I.            Introduction 

Defense budgeting and resource management have always been among the most contentious areas of debate among Western analysts of the PLA.  But in the absence of data beyond the official state budget and general breakdown of defense expenditures, it is necessary to ask whether any assessment of China’s military resource management will ever offer real and substantive insights into the full range of expenditure on the PLA.  As so many analysts have pointed out, much is missing from the data.  Thus, until we have harder data—and better cooperation from Chinese statisticians—one might legitimately ask whether we are not chasing a Trojan horse in seeking to capture the range of expenditures with military implications, drawing analytically dubious insights on the basis of incomplete or flawed data. 

This is a terrifically hard set of issues to face up to, in part because defense budgeting is so important.  How can we simply walk away from whole areas of inquiry that are so substantively significant?  But budgeting need not simply be about the formulation of a number.  It is a process.  In this brief essay, I wish to suggest that the process aspects of China’s military resource management would be well worth our focus in parallel to what I view as an increasingly futile and analytically empty search for harder numbers.  

Above all, this is because what makes resource management so fascinating is that it is one of the very small handful of Chinese political arenas in which the PLA is in regular, standardized, and sustained interaction with the rest of the Chinese bureaucracy.  Along with research and development, budgeting is one of the only arenas in which the PLA must actively fight others for its priorities; sometimes successfully co-opt others into these priorities;  work with others;  battle and occasionally steamroll others;  appeal to the top political leadership of the country;  and generally work within the full spectrum of Chinese politics.  
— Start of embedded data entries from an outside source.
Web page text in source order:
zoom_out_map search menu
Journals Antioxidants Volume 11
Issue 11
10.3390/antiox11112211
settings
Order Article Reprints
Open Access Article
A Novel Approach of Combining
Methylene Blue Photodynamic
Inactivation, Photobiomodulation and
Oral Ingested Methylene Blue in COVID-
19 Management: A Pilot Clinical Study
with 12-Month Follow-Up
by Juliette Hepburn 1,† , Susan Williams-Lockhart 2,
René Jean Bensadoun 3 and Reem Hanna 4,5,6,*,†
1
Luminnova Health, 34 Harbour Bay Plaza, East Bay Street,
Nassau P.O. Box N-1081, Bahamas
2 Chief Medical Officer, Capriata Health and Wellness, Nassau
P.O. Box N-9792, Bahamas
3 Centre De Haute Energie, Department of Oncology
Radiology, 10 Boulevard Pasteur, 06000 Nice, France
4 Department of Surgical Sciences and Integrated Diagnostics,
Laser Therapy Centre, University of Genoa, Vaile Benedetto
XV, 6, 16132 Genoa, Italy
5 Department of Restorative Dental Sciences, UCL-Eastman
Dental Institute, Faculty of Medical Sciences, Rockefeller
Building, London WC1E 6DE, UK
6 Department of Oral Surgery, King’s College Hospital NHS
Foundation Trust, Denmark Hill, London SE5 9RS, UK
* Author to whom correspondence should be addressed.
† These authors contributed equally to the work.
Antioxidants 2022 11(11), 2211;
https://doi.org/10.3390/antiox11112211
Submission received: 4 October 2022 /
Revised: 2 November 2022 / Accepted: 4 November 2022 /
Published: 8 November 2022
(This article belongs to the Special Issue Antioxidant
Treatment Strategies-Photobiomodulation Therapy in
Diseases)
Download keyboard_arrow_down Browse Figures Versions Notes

We may not know much about specific quantitative measures of the Chinese defense budget, then, but we have learned much during twenty-two years of Reform about Chinese politics, bureaucracy, and the ways in which agendas, alternatives, and public policies emerge, rise, fall, and evolve in the PRC.  If studying the totality of “real” Chinese defense expenditure has become an analytical exercise that we increasingly recognize to be dubious, I wish to suggest instead that studying the defense budget process can, I believe, enliven some of the questions that we hope to answer about the PLA – its role within the Chinese political system writ large;  the ways in which the military fights for its priorities within the system;  the PLA’s flexibility and adaptability as a political actor;  and so on. 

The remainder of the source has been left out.